Yes officer I'm just here puking, no I haven't been drinking I just had Herceptin aka diet chemo
OMG I can't remember my friends name....how old is her daughter?
I swear I paid the credit card bill for the last few months...what do you mean I'm three months late :(
I am so tired.....
My hubs smells good, bow chicka wow woooowwwww
I cant button my shirt my hands are shaking/numb/won't do what they are suppose to
I look weird without lashes
My friend died
No I didn't get to finish the booklets....I was out yesterday...puking...thanks for your lack of concern
Yay tacos
My chemo buddy was suppose to be out of the hospital, it's been 3 weeks and she's still in :(
What do you mean I have no more sick days? Fine, just dock me in pay I have no other choice
Nipple surgery recovery HURTS
I don't feel like getting up...I'm depressed

See the craziness of the thoughts...this is my life. Yeah sure there is an occasional rainbow, but it's dominated by a lot of negativity as a result of having cancer. You have two choices, to succumb to the negativity or roll with the punches. I choose to keep it moving. I lost a lot of friends from the chemo room, I shudder at the thought. You think it's normal to have seen so many people slowly slip away in front of you? No....it's not. Especially when you have the same thing that they did. I will never remember the day walking into the chemo room to see my friend Kiva, and she was gone....from this Earth....ovarian cancer :( THAT SUCKED.
Chemo during my planning period.
Meh!

 I'll admit I was out for my major chemos and double mastectomy, but my boob swap and nipple reconstruction were two surgeries I had during work, and along with Herceptin.
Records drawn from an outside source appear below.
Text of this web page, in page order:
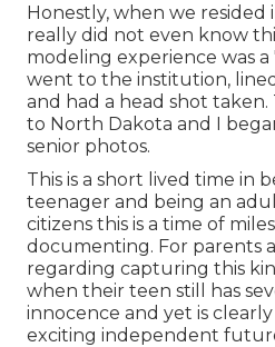
Honestly, when we resided
really did not even know
modeling experience was
went to the institution,
and had a head shot
to North Dakota and I
senior photos.
This is a short lived time in
teenager and being an
citizens this is a time of
documenting. For parents
regarding capturing this
when their teen still has
innocence and yet is
exciting independent
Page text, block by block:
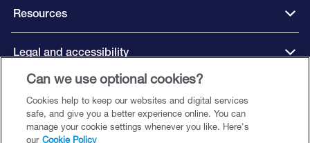
Resources
Legal and accessibility
Connect with us
Can we use optional cookies?
Cookies help to keep our websites and digital services
safe, and give you a better experience online. You can
manage your cookie settings whenever you like. Here's
our Cookie Policy
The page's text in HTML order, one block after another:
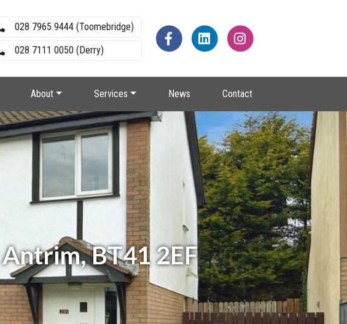
028 7965 9444 (Toomebridge)
028 7111 0050 (Derry)
About Services News Contact
BT41 2EF
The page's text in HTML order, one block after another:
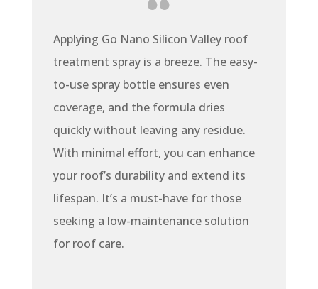
Applying Go Nano Silicon Valley roof
treatment spray is a breeze. The easy-
to-use spray bottle ensures even
coverage, and the formula dries
quickly without leaving any residue.
With minimal effort, you can enhance
your roof’s durability and extend its
lifespan. It’s a must-have for those
seeking a low-maintenance solution
for roof care.
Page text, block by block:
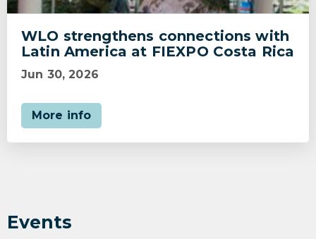
WLO strengthens connections with
Latin America at FIEXPO Costa Rica
Jun 30, 2026
More info
Events
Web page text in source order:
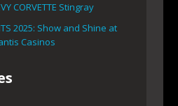
CORVETTE Stingray
2025: Show and Shine at
Casinos
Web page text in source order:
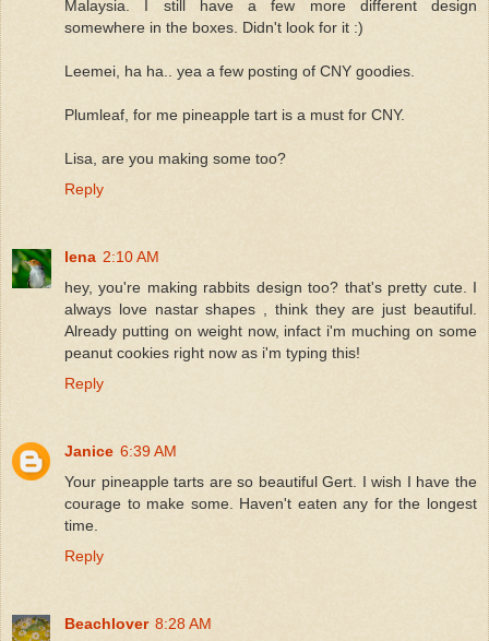
Malaysia. I still have a few more different design
somewhere in the boxes. Didn't look for it :)
Leemei, ha ha.. yea a few posting of CNY goodies.
Plumleaf, for me pineapple tart is a must for CNY.
Lisa, are you making some too?
Reply
lena 2:10 AM
hey, you're making rabbits design too? that's pretty cute. I
always love nastar shapes , think they are just beautiful.
Already putting on weight now, infact i'm muching on some
peanut cookies right now as i'm typing this!
Reply
Janice 6:39 AM
Your pineapple tarts are so beautiful Gert. I wish I have the
courage to make some. Haven't eaten any for the longest
time.
Reply
Beachlover 8:28 AM
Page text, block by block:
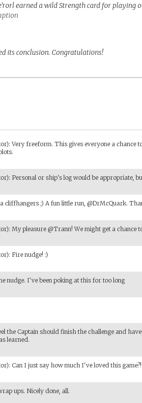
earned a wild Strength card for playing
its conclusion. Congratulations!
:Very freeform. This gives everyone a chance
: Personal or ship's log would be appropriate,
cliffhangers ;) A fun little run, @DrMcQuark.
: My pleasure @Trann! We might get a chance
: Fire nudge! :)
nudge. I've been poking at this for too long
the Captain should finish the challenge and
learned.
: Can I just say how much I've loved this game?!
ups. Nicely done, all.
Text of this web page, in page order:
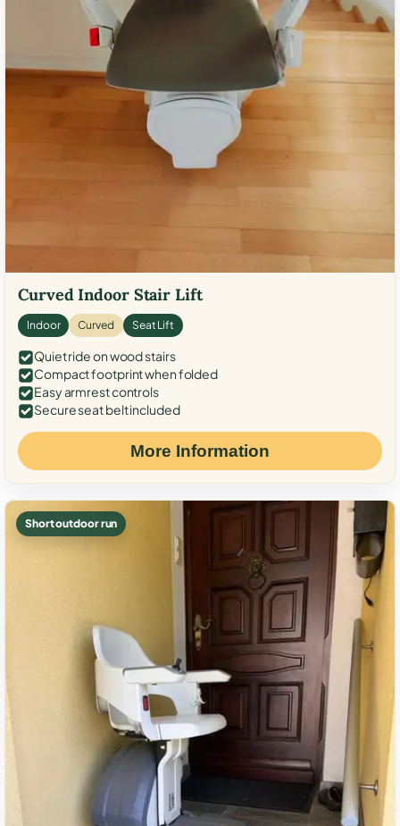
Curved Indoor Stair Lift
Indoor Curved Seat Lift
Quiet ride on wood stairs
Compact footprint when folded
Easy armrest controls
Secure seat belt included
More Information
Short outdoor run
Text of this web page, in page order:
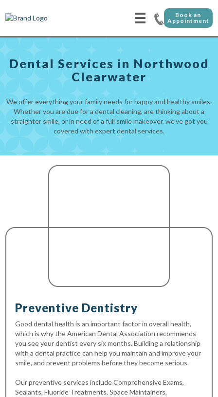
☰
Book an
Appointment
Dental Services in Northwood
Clearwater
We offer everything your family needs for happy and healthy smiles.
Whether you are due for a dental cleaning, are thinking about a
straighter smile, or in need of a full smile makeover, we’ve got you
covered with expert dental services.
Preventive Dentistry
Good dental health is an important factor in overall health,
which is why the American Dental Association recommends
you see your dentist every six months. Building a relationship
with a dental practice can help you maintain and improve your
smile, and prevent problems before they become serious.
Our preventive services include Comprehensive Exams,
Sealants, Fluoride Treatments, Space Maintainers,
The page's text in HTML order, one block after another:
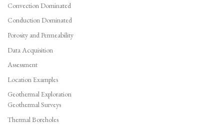
Convection Dominated
Conduction Dominated
Porosity and Permeability
Data Acquisition
Assessment
Location Examples
Geothermal Exploration
Geothermal Surveys
Thermal Boreholes
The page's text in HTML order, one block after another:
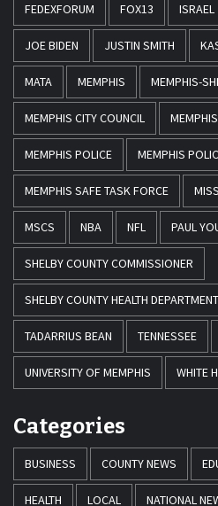
FEDEXFORUM FOX13 ISRAEL
JOE BIDEN JUSTIN SMITH
MATA MEMPHIS MEMPHIS-
MEMPHIS CITY COUNCIL
MEMPHIS POLICE MEMPHIS
MEMPHIS SAFE TASK FORCE
MSCS NBA NFL PAUL
SHELBY COUNTY COMMISSIONER
SHELBY COUNTY HEALTH DEPARTMENT
TADARRIUS BEAN TENNESSEE
UNIVERSITY OF MEMPHIS WHITE
Categories
BUSINESS COUNTY NEWS
HEALTH LOCAL NATIONAL
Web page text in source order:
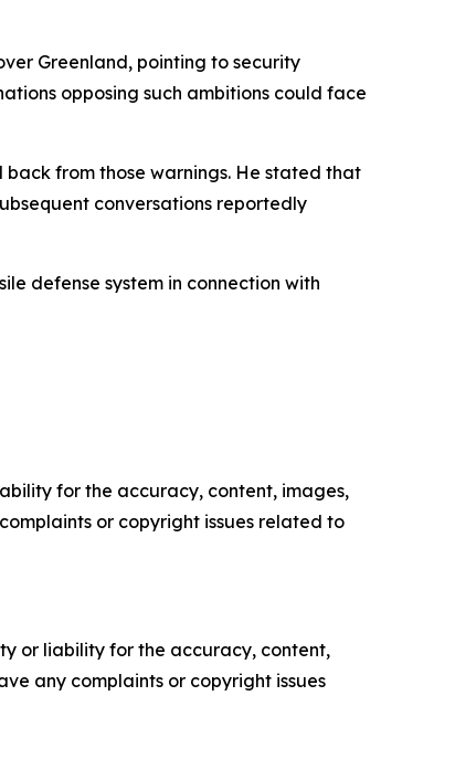
Greenland, pointing to security
opposing such ambitions could face
from those warnings. He stated that
conversations reportedly
defense system in connection with
for the accuracy, content, images,
or copyright issues related to
or liability for the accuracy, content,
any complaints or copyright issues
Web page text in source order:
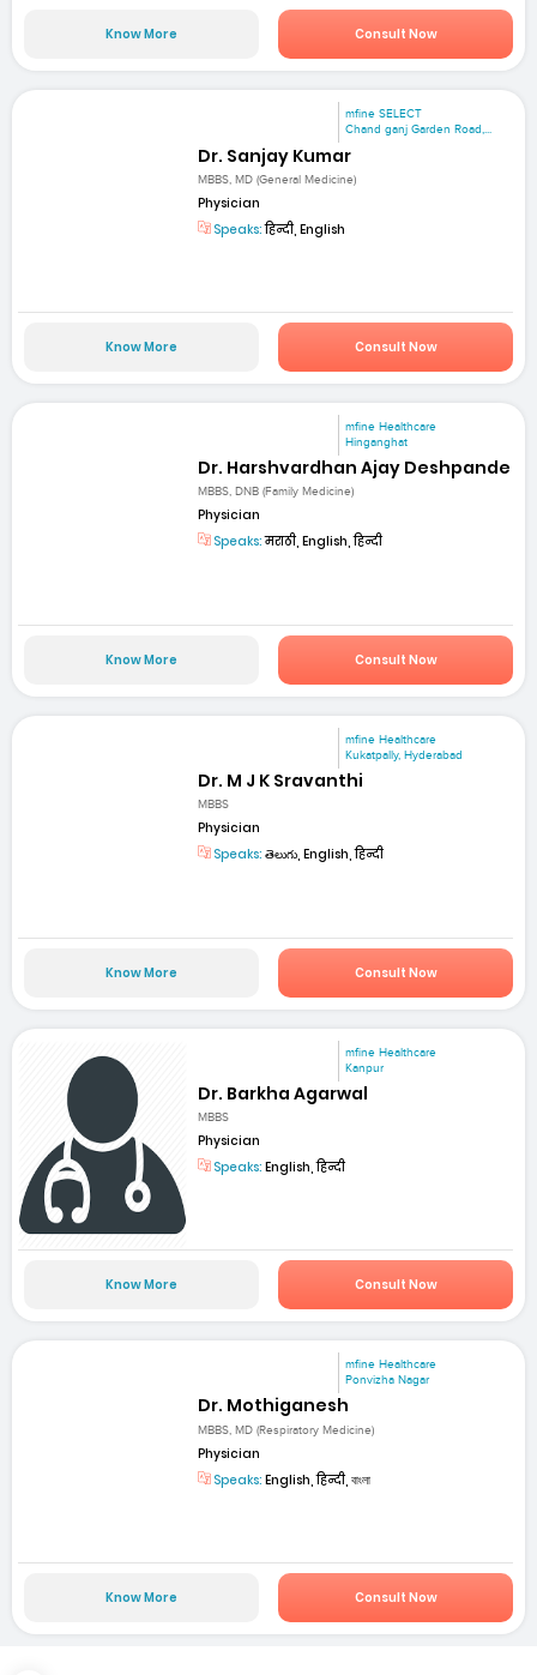
Know More Consult Now
mfine SELECT
Chand ganj Garden Road,...
Dr. Sanjay Kumar
MBBS, MD (General Medicine)
Physician
Speaks:हिन्दी, English
Know More Consult Now
mfine Healthcare
Hinganghat
Dr. Harshvardhan Ajay Deshpande
MBBS, DNB (Family Medicine)
Physician
Speaks:मराठी, English, हिन्दी
Know More Consult Now
mfine Healthcare
Kukatpally, Hyderabad
Dr. M J K Sravanthi
MBBS
Physician
Speaks: తెలుగు, English, हिन्दी
Know More Consult Now
mfine Healthcare
Kanpur
Dr. Barkha Agarwal
MBBS
Physician
Speaks: English, हिन्दी
Know More Consult Now
mfine Healthcare
Ponvizha Nagar
Dr. Mothiganesh
MBBS, MD (Respiratory Medicine)
Physician
Speaks: English, हिन्दी, বাংলা
Know More Consult Now
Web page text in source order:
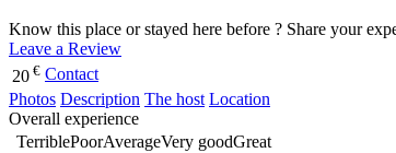
Know this place or stayed here before ? Share your
Leave a Review
20 € Contact
Photos Description The host Location
Overall experience
TerriblePoorAverageVery goodGreat
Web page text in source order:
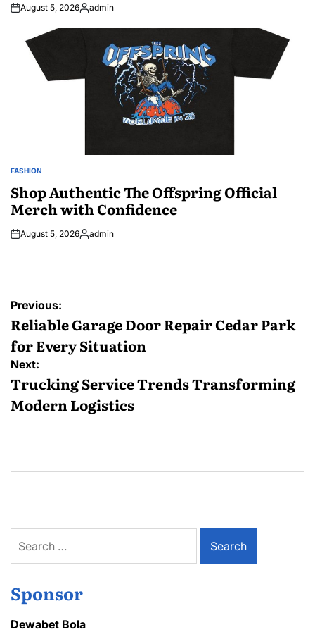
August 5, 2026Posted
admin
POSTED
FASHION
Shop Authentic The Offspring Official
Merch with Confidence
August 5, 2026Posted
admin
Post
navigation
Previous:
Reliable Garage Door Repair Cedar Park
for Every Situation
Next:
Trucking Service Trends Transforming
Modern Logistics
for:
Sponsor
Dewabet Bola
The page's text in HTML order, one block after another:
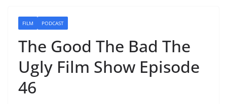
FILM PODCAST
The Good The Bad The
Ugly Film Show Episode
46
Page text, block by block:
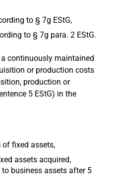
to § 7g EStG,
to § 7g para. 2 EStG.
continuously maintained
or production costs
production or
5 EStG) in the
of fixed assets,
assets acquired,
business assets after 5
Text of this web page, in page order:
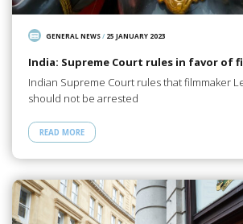
GENERAL NEWS/ 25 JANUARY 2023
India: Supreme Court rules in favor of
Indian Supreme Court rules that filmmaker
should not be arrested
READ MORE
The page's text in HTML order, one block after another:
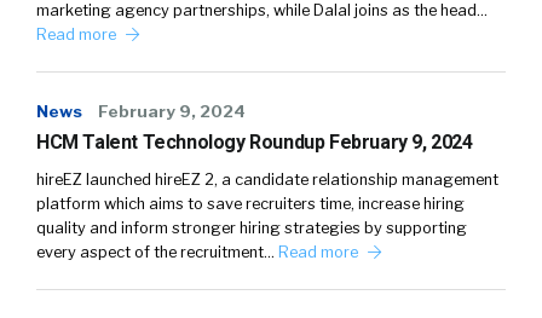
marketing agency partnerships, while Dalal joins as the head…
Read more
News February 9, 2024
HCM Talent Technology Roundup February 9, 2024
hireEZ launched hireEZ 2, a candidate relationship management
platform which aims to save recruiters time, increase hiring
quality and inform stronger hiring strategies by supporting
every aspect of the recruitment… Read more
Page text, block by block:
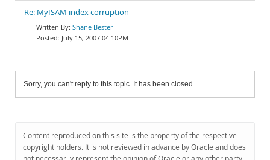
Re: MyISAM index corruption
Shane Bester
July 15, 2007 04:10PM
Sorry, you can't reply to this topic. It has been closed.
Content reproduced on this site is the property of the respective
copyright holders. It is not reviewed in advance by Oracle and does
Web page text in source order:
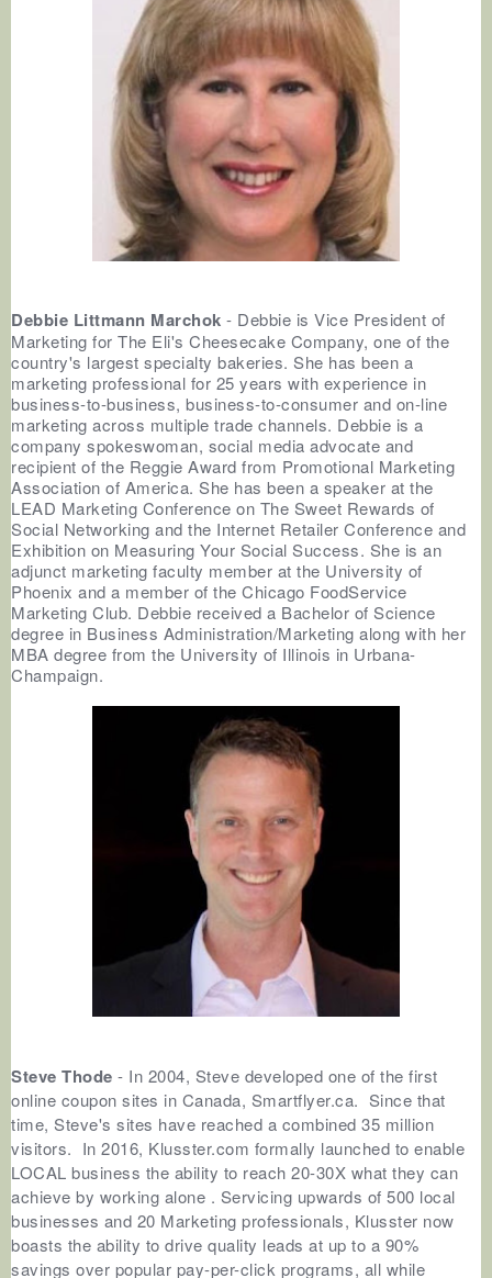
Debbie Littmann Marchok - Debbie is Vice President of
Marketing for The Eli's Cheesecake Company, one of the
country's largest specialty bakeries. She has been a
marketing professional for 25 years with experience in
business-to-business, business-to-consumer and on-line
marketing across multiple trade channels. Debbie is a
company spokeswoman, social media advocate and
recipient of the Reggie Award from Promotional Marketing
Association of America. She has been a speaker at the
LEAD Marketing Conference on The Sweet Rewards of
Social Networking and the Internet Retailer Conference and
Exhibition on Measuring Your Social Success. She is an
adjunct marketing faculty member at the University of
Phoenix and a member of the Chicago FoodService
Marketing Club. Debbie received a Bachelor of Science
degree in Business Administration/Marketing along with her
MBA degree from the University of Illinois in Urbana-
Champaign.
Steve Thode - In 2004, Steve developed one of the first
online coupon sites in Canada, Smartflyer.ca. Since that
time, Steve's sites have reached a combined 35 million
visitors. In 2016, Klusster.com formally launched to enable
LOCAL business the ability to reach 20-30X what they can
achieve by working alone . Servicing upwards of 500 local
businesses and 20 Marketing professionals, Klusster now
boasts the ability to drive quality leads at up to a 90%
savings over popular pay-per-click programs, all while
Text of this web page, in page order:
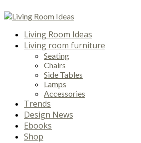
Living Room Ideas
Living room furniture
Seating
Chairs
Side Tables
Lamps
Accessories
Trends
Design News
Ebooks
Shop
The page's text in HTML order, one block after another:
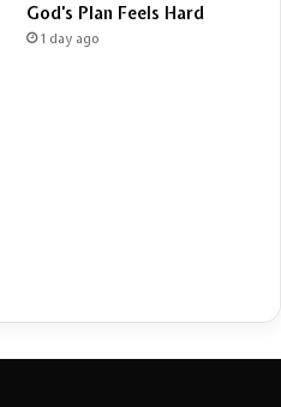
God’s Plan Feels Hard
1 day ago
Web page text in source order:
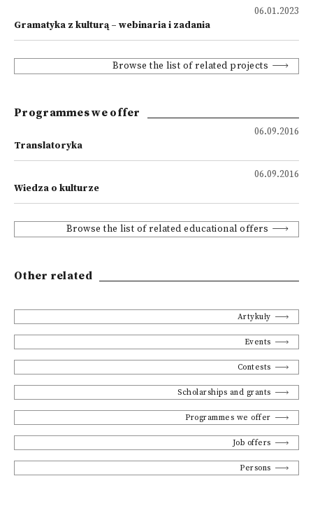
06.01.2023
Gramatyka z kulturą – webinaria i zadania
Browse the list of related projects
Programmes we offer
06.09.2016
Translatoryka
06.09.2016
Wiedza o kulturze
Browse the list of related educational offers
Other related
Artykuły
Events
Contests
Scholarships and grants
Programmes we offer
Job offers
Persons
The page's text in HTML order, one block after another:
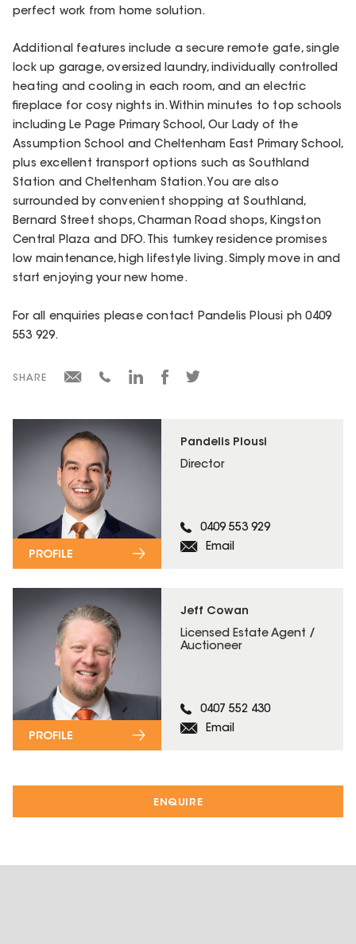
ENQUIRE
Pandelis Plousi
Director
0409 553 929
Email
PROFILE
Jeff Cowan
Licensed Estate Agent /
Auctioneer
0407 552 430
Email
PROFILE
perfect work from home solution.
Additional features include a secure remote gate, single
lock up garage, oversized laundry, individually controlled
heating and cooling in each room, and an electric
fireplace for cosy nights in. Within minutes to top schools
including Le Page Primary School, Our Lady of the
Assumption School and Cheltenham East Primary School,
plus excellent transport options such as Southland
Station and Cheltenham Station. You are also
surrounded by convenient shopping at Southland,
Bernard Street shops, Charman Road shops, Kingston
Central Plaza and DFO. This turnkey residence promises
low maintenance, high lifestyle living. Simply move in and
start enjoying your new home.
For all enquiries please contact Pandelis Plousi ph 0409
553 929.
SHARE
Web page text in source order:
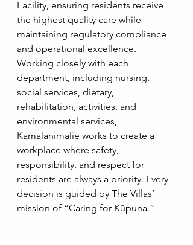
Facility, ensuring residents receive
the highest quality care while
maintaining regulatory compliance
and operational excellence.
Working closely with each
department, including nursing,
social services, dietary,
rehabilitation, activities, and
environmental services,
Kamalanimalie works to create a
workplace where safety,
responsibility, and respect for
residents are always a priority. Every
decision is guided by The Villas’
mission of “Caring for Kūpuna.”
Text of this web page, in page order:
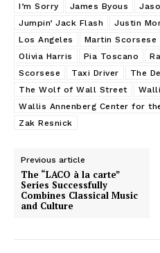
I’m Sorry
James Byous
Jumpin’ Jack Flash
Justin
Los Angeles
Martin Scorsese
Olivia Harris
Pia Toscano
Scorsese
Taxi Driver
The
The Wolf of Wall Street
Wallis Annenberg Center for
Zak Resnick
Previous article
The “LACO à la carte”
Series Successfully
Combines Classical Music
and Culture
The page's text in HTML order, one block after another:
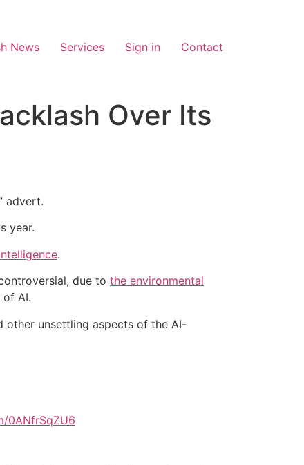
News Services Sign in Contact
Over Its
advert.
year.
.
due to the environmental
of AI.
other unsettling aspects of the AI-
0ANfrSqZU6
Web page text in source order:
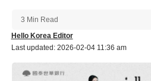
Last updated: 2026-02-04 11:36 am
Hello Korea Editor
3 Min Read
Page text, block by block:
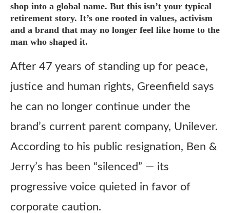
shop into a global name. But this isn’t your typical
retirement story. It’s one rooted in values, activism
and a brand that may no longer feel like home to the
man who shaped it.
After 47 years of standing up for peace,
justice and human rights, Greenfield says
he can no longer continue under the
brand’s current parent company, Unilever.
According to his public resignation, Ben &
Jerry’s has been “silenced” — its
progressive voice quieted in favor of
corporate caution.
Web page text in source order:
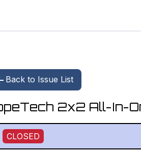
Back to Issue List
2x2 All-In-
CLOSED
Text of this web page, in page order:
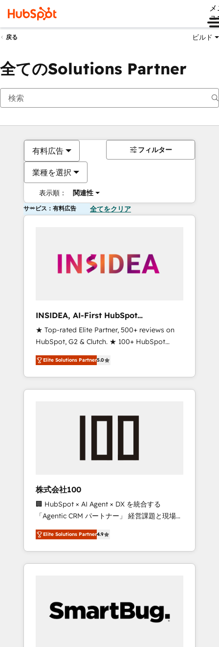
ュ
戻る ビルド
全てのSolutions Partner
有料広告
業種を選択
表示順： 関連性
フィルター
サービス：有料広告 全てをクリア
INSIDEA, AI-First HubSpot
Onboarding & RevOps
★ Top-rated Elite Partner, 500+ reviews on
HubSpot, G2 & Clutch. ★ 100+ HubSpot
Certified Experts & Trainers across the team
★ 1,500+ implementations across five
continents ★ AI-First, RevOps-led,
Onboarding obsessed ★ Company of the
engine. We onboard your team, migrate your
from any legacy CRM. Zero downtime, full
data integrity. ➤ Implementation: Configure
HubSpot to run your revenue process. Sales,
marketing, and service wired together. ➤ AI
and Integrations: Layer Breeze AI, custom
agents, and APIs to remove manual work. ➤
Ongoing Management: Monthly tune-ups,
portal? We are built for the work.
Elite Solutions Partner5.0
株式会社100
🏢 HubSpot × AI Agent × DX を統合する
「Agentic CRM パートナー」 経営課題と現場業
務をつなぐAIネイティブ・エージェンシーとし
て、HubSpot Eliteの実装力で顧客フロント業務
を再設計します。 💡 100inc は何をする会社
か？ HubSpotを共通基盤に、AIエージェントを
部・グループ会社・部門が分立する組織で、デ
ータと業務プロセスのサイロ化を、CRMを軸と
Elite Solutions Partner4.9
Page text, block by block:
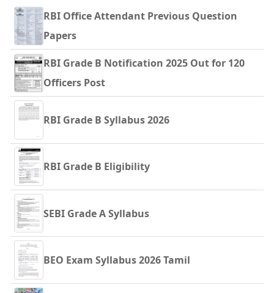
RBI Office Attendant Previous Question
Papers
RBI Grade B Notification 2025 Out for 120
Officers Post
RBI Grade B Syllabus 2026
RBI Grade B Eligibility
SEBI Grade A Syllabus
BEO Exam Syllabus 2026 Tamil
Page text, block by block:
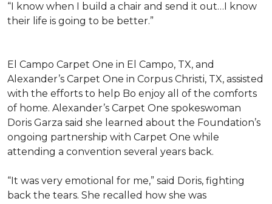
“I know when I build a chair and send it out…I know
their life is going to be better.”
El Campo Carpet One in El Campo, TX, and
Alexander’s Carpet One in Corpus Christi, TX, assisted
with the efforts to help Bo enjoy all of the comforts
of home. Alexander’s Carpet One spokeswoman
Doris Garza said she learned about the Foundation’s
ongoing partnership with Carpet One while
attending a convention several years back.
“It was very emotional for me,” said Doris, fighting
back the tears. She recalled how she was

I purposefully put my planning period at the end of the day so I could go to the doctor and receive treatment. I'm thankful I had some understanding administrators...unfortunately I can't say the same about my coworkers. I remember someone saying to a coworker of mine, "She just uses the fact that she had cancer to leave early." Um...well yeah...I have chemo every three weeks. I have to get blood drawn first, see the doctor first, then they have to stick me and drain a toxic liquid into my body for about an hour and a half, so yes....I left DURING MY PLANNING PERIOD to do that....just so happens it was at the end of the day...get over it! If people were going to be in my business that much they could have at least INVESTED dammit. I will let you in on it if you want to pick up the next medical bill that comes in my mailbox in exchange for the mass amount of shit people talked about me.

Nausea,pain,water retention fun
People on the news (that I rarely watch because of such a busy Real Housewives/Bravo/VH1 tv schedule...I like to keep my tv life as upbeat and drama filled as possible) always like to talk about "What's wrong with America?!" Well allow this Boob Chica to tell you: PEOPLE DON'T GIVE A DAMN ABOUT ANYONE ANYMORE. There you have it...and that was free, no need to buy a book for that little tidbit. I mean I returned to work, not wanting sympathy or recognition, just wanting to do my job; however, there were times when I felt that to be extremely difficult....especially in the first 8 months I was back. Why? MY BODY WAS  WRECK, it had just gone through battle, still receiving treatment, recovering from surgeries, one of which was the first month back...as if I had any control. My potassium levels never recovered so I would dehydrate easily, my vitamin D level was almost in single digits, and working a 9 hour day was hard. Their lack of support made it harder. Their continuous gossip annoyed me, especially when people got called out. One of my coworkers was diagnosed with cancer (Lymphoma) in October, she went through some of the same shit. She had to stick it out and work as often as possible, but when she was out people complained....and I just thought...really people? Most people didn't know that after the bell there was a mad dash for me to start driving just so I could pull over in the Target parking lot and sleep. I did that almost every day for the first 8 weeks of school. There were whispers "Oh she's leaving, she doesn't care." Um ok, whatever. I stayed late for one of those "mandatory" nights (even though my husband told me not to) and my legs were so swollen by the time I got home I could barely walk, I was so swollen and exhausted
. I was in such pain when I got up in the morning I almost couldn't walk down the stairs, my feet and legs had blown up, retaining water because I had been on my feet for so long the day before. I felt like a fool, was it worth it? No.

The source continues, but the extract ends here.